National Bank Investments Merges Funds and Lowers Fees

National Bank Investments Implements Fund Merger
National Bank Investments Inc. ("NBI" or the "Manager") has taken a significant step by announcing a merger of its funds along with a reduction in management and administration fees for select funds. This strategic move aims to streamline the fund lineup, providing enhanced offerings to its clients.
Details of the Fund Merger
Scheduled on or about October 24, 2025, the NBI Global Real Assets Income ETF, identified as the "Terminating Fund," will merge into the NBI Global Real Assets Income Fund, referred to as the "Continuing Fund". Both funds share an identical mandate and are managed by NBI. Following the merger, unitholders of the Terminating Fund will transition to holding ETF series units of the Continuing Fund instead of the former ETF units.
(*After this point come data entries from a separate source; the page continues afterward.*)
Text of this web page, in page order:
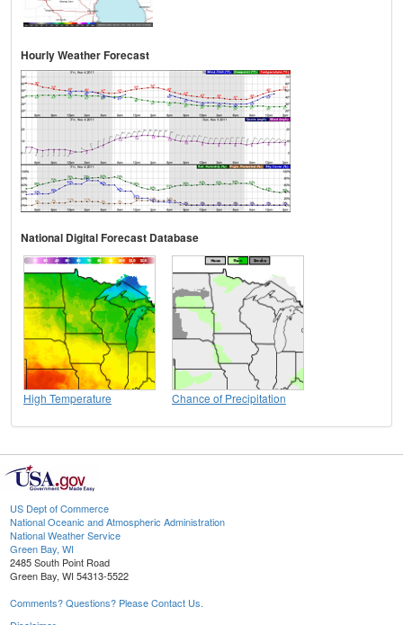
Hourly Weather Forecast
National Digital Forecast Database
High Temperature Chance of Precipitation
US Dept of Commerce
National Oceanic and Atmospheric Administration
National Weather Service
Green Bay, WI
2485 South Point Road
Green Bay, WI 54313-5522
Comments? Questions? Please Contact Us.
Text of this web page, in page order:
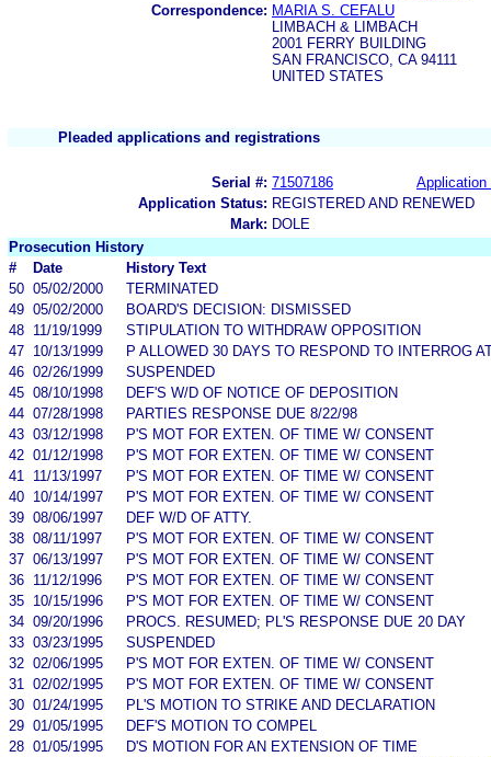
Correspondence: MARIA S. CEFALU
LIMBACH & LIMBACH
2001 FERRY BUILDING
SAN FRANCISCO, CA 94111
UNITED STATES
Pleaded applications and registrations
Serial #: 71507186
Application
Application Status: REGISTERED AND RENEWED
Mark: DOLE
Prosecution History
#
Date
History Text
50 05/02/2000
TERMINATED
49 05/02/2000
BOARD'S DECISION: DISMISSED
48 11/19/1999
STIPULATION TO WITHDRAW OPPOSITION
47 10/13/1999
P ALLOWED 30 DAYS TO RESPOND TO INTERROG
46 02/26/1999
SUSPENDED
45 08/10/1998
DEF'S W/D OF NOTICE OF DEPOSITION
44 07/28/1998
PARTIES RESPONSE DUE 8/22/98
43 03/12/1998
P'S MOT FOR EXTEN. OF TIME W/ CONSENT
42 01/12/1998
P'S MOT FOR EXTEN. OF TIME W/ CONSENT
41
11/13/1997
P'S MOT FOR EXTEN. OF TIME W/ CONSENT
40 10/14/1997
P'S MOT FOR EXTEN. OF TIME W/ CONSENT
39 08/06/1997
DEF W/D OF ATTY.
38 08/11/1997
P'S MOT FOR EXTEN. OF TIME W/ CONSENT
37 06/13/1997
P'S MOT FOR EXTEN. OF TIME W/ CONSENT
36 11/12/1996
P'S MOT FOR EXTEN. OF TIME W/ CONSENT
35 10/15/1996
P'S MOT FOR EXTEN. OF TIME W/ CONSENT
34 09/20/1996
PROCS. RESUMED; PL'S RESPONSE DUE 20 DAY
33 03/23/1995
SUSPENDED
32 02/06/1995
P'S MOT FOR EXTEN. OF TIME W/ CONSENT
31
02/02/1995
P'S MOT FOR EXTEN. OF TIME W/ CONSENT
30 01/24/1995
PL'S MOTION TO STRIKE AND DECLARATION
29 01/05/1995
DEF'S MOTION TO COMPEL
28 01/05/1995
D'S MOTION FOR AN EXTENSION OF TIME
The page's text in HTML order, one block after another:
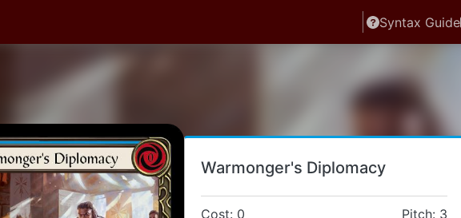
Syntax Guide
Warmonger's Diplomacy
Cost: 0 Pitch: 3
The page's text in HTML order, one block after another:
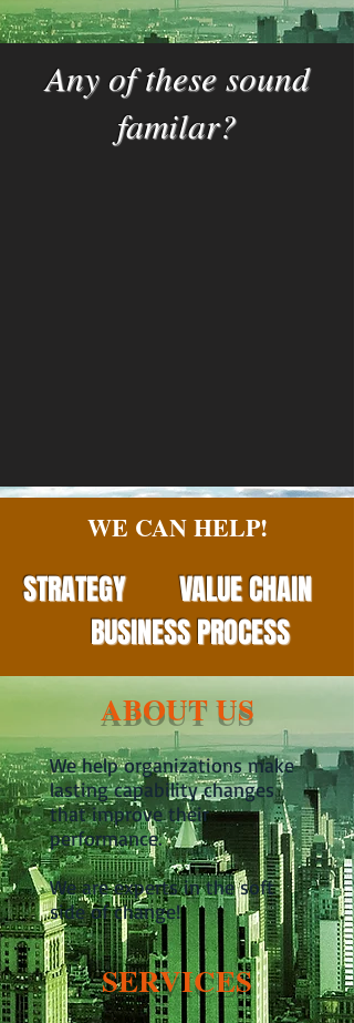
We help organizations make
lasting capability changes
that improve their
performance.
We are experts in the soft
side of change!
ABOUT US
Any of these sound
familar?
WE CAN HELP!
STRATEGYVALUECHAIN
BUSINESS PROCESS
SERVICES

Rationale Behind the Merger
This merger aligns with NBI's ongoing strategy to optimize their mutual fund and ETF offerings. By combining both funds, NBI aims to provide investors with a more straightforward investment experience and greater flexibility in managing their assets. The Continuing Fund will be available in both mutual fund and ETF series units after the merger is complete.
Regulatory Aspects and Investor Impact
Importantly, this merger does not demand approval from unitholders or regulatory bodies, as it complies with the provisions outlined in National Instrument 81-102. All expenses related to this merger will be borne by the Manager, showcasing their commitment to facilitating a smooth transition for investors.
Asset Transfer Process
Under the terms of the merger, the Terminating Fund will transfer all its net assets to the Continuing Fund. In return, unitholders will receive ETF series units equivalent to their previous holdings. This structure ensures that all investors will retain the value of their investments through the transition. After the merger, the Terminating Fund will be dissolved as soon as feasible.
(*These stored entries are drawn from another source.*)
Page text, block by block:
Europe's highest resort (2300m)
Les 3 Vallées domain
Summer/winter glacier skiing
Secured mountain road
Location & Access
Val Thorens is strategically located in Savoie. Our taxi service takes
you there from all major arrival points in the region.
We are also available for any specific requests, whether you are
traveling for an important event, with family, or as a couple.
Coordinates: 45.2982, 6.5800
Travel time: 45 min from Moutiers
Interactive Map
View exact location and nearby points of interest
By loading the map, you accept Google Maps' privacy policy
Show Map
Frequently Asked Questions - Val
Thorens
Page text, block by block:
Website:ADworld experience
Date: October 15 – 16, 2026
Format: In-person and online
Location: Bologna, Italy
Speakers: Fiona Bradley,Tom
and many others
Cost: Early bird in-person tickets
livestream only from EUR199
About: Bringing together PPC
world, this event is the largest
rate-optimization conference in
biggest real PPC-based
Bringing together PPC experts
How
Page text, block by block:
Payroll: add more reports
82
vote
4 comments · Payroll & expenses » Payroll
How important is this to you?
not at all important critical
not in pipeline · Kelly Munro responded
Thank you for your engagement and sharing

Management Fee Reductions Announced
Alongside the fund merger, NBI also announced that effective from August 8, 2025, management and administration fees for various fund series will experience reductions. This move aims to directly benefit investors by lowering their costs and enhancing their potential returns.
Specific Fee Changes
In detail, the management fee for the NBI SmartData International Equity Fund - Advisor series, for instance, will decrease from 1.70% to 1.40%, while the administration fee will drop from 0.19% to 0.10%. Such adjustments reflect NBI's dedication to offering competitive pricing in the marketplace, thereby providing more value for their clients.
Further Information and Transparency
All these changes will be documented and communicated to clients through an updated simplified prospectus for the NBI Funds and ETFs. This document will be filed with the appropriate regulatory authorities and published on the NBI website, ensuring transparency and easy access to all pertinent details for investors.
Exploring NBI ETFs and Funds
National Bank Investments Inc. is committed to providing a variety of investment solutions including mutual funds, investment strategies, and management services to aid Canadian investors in achieving their financial aspirations. As of June 30, 2025, NBI has managed assets exceeding $102 billion.
Investment Strategy and Future Plans
Guided by an open architecture approach, NBI emphasizes innovation and excellence in their offerings. By focusing on tailored financial solutions, NBI seeks to be a trusted partner for its clients, providing well-informed recommendations and a personalized investment experience. The firm's expertise also extends to advisory services through knowledgeable representatives who assist clients in refining their investment portfolios.
Frequently Asked Questions
What is the main reason for the fund merger?
The fund merger aims to streamline NBI's offerings, providing investors with a simplified and optimized investment experience.
When will the fee reductions take effect?
The management and administration fee reductions are set to take effect on August 8, 2025.
Do unitholders need to approve the merger?
No, the merger does not require unitholder approval as it complies with National Instrument 81-102 Investment Funds.
How will the merging process affect my investment?
Investors will receive ETF series units equivalent in value to their previous holdings, ensuring no loss of investment value during the transition.
Where can I find more information about NBI's funds?
Further details can be found on the NBI Investments website and in the updated simplified prospectus that will be filed with regulatory authorities.